Zehn Aktivisten wieder auf freiem Fuß

In Hamburg wurden nach dem Flughafen-Protest unterdessen zehn in Gewahrsam genommene Aktivisten wieder freigelassen, wie ein Polizeisprecher sagte. Dabei gehe es um vier Frauen im Alter von 24, 27, 31 und 43 Jahren und sechs Männer im Alter zwischen 19 und 63 Jahren. Ihnen seien Ermittlungsverfahren wegen des Verdachts des Hausfriedensbruchs, der Sachbeschädigung sowie Widerstands beziehungsweise Beihilfe dazu eingeleitet worden.

Geprüft worden sei zudem der Tatvorwurf des gefährlichen Eingriffs in den Luftverkehr. Der Verdacht habe sich jedoch nicht erhärtet. Mangels Haftgründen seien die zehn Demonstranten freigelassen worden.

Wissing: "Kein Klimaschutz, sondern Kriminalität"

Die Protestaktionen an den Flughäfen sorgten parteiübergreifend für Kritik. "Diese gefährlichen Eingriffe in den Verkehr müssen ein Ende haben", sagte Verkehrsminister Wissing dem Portal t-online. Was die Letzte Generation betreibe, sei "kein Klimaschutz, sondern Kriminalität". Die Aktivisten erwiesen dem Klimaschutz einen Bärendienst. "Wer anderen den verdienten und lange ersehnten Jahresurlaub vermiest, trägt zur Spaltung unserer Gesellschaft bei", sagte der FDP-Politiker. "Der Rechtsstaat muss hier hart durchgreifen."

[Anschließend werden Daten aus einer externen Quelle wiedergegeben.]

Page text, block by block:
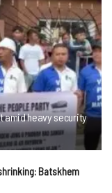
amid heavy security
Batskhem
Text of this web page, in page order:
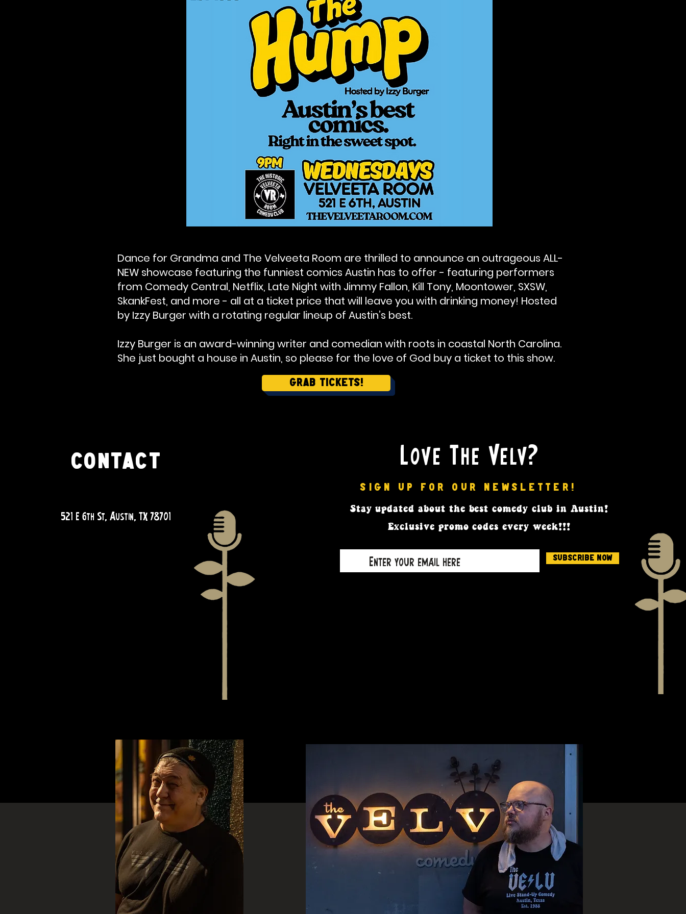
Dance for Grandma and The Velveeta Room are thrilled to announce an outrageous ALL-
NEW showcase featuring the funniest comics Austin has to offer - featuring performers
from Comedy Central, Netflix, Late Night with Jimmy Fallon, Kill Tony, Moontower, SXSW,
SkankFest, and more - all at a ticket price that will leave you with drinking money! Hosted
by Izzy Burger with a rotating regular lineup of Austin’s best.
Izzy Burger is an award-winning writer and comedian with roots in coastal North Carolina.
She just bought a house in Austin, so please for the love of God buy a ticket to this show.
Grab Tickets!
CONTACT
521 E 6th St, Austin, TX 78701
Love The Velv?
SIGN UP FOR OUR NEWSLETTER!
Stay updated about the best comedy club in Austin!
Exclusive promo codes every week!!!
Subscribe Now

Bundeswirtschaftsminister Robert Habeck sagte am Rande seiner Sommerreise: "Die Aktivisten, die jetzt lauter Menschen die Reise in den Urlaub verbauen, schaden dem Anliegen Klimaschutz massiv - diese Form des Protest ist nicht richtig." Wer sich wirklich für Klimaschutz einsetzen wolle, müsse die gesellschaftliche Akzeptanz mit im Blick haben, so der Grünen-Politiker.

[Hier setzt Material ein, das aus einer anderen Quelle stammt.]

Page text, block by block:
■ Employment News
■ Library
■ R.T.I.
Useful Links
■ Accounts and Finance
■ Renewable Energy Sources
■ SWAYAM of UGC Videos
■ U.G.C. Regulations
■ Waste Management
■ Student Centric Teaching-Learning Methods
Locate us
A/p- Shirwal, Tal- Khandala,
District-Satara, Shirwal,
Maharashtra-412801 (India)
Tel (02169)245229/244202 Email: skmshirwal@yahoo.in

Der neue CDU-Generalsekretär Carsten Linnemann forderte für die Aktivisten im Wiederholungsfall Haftstrafen, gegebenenfalls von mehreren Jahren. "Der Rechtsstaat muss durchgesetzt werden, Recht in Deutschland muss durchgesetzt werden", sagte er dem Sender Welt. "Ich finde, dieses Land muss stärker auch über Freiheitsstrafen reden, denn der Rechtsstaat darf sich nicht vorführen lassen." Bußgelder und Bewährungsstrafen seien zu wenig. Linnemann sprach für den Wiederholungsfall von Freiheitsstrafen von "einigen Monaten, vielleicht von wenigen Jahren". 

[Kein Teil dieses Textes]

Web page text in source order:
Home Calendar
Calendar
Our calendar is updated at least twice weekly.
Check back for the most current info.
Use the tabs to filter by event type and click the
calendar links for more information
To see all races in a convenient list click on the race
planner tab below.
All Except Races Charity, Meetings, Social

CSU-Landesgruppenchef Alexander Dobrindt bezeichnete die Aktionen als eine "weitere Eskalation durch die Klimachaoten". Der Nachrichtenagentur dpa sagte er: "Diese Straftaten sollten mit Haftstrafen beantwortet werden." Unionsfraktionsvize Andrea Lindholz sprach von einer "erheblichen Straftat".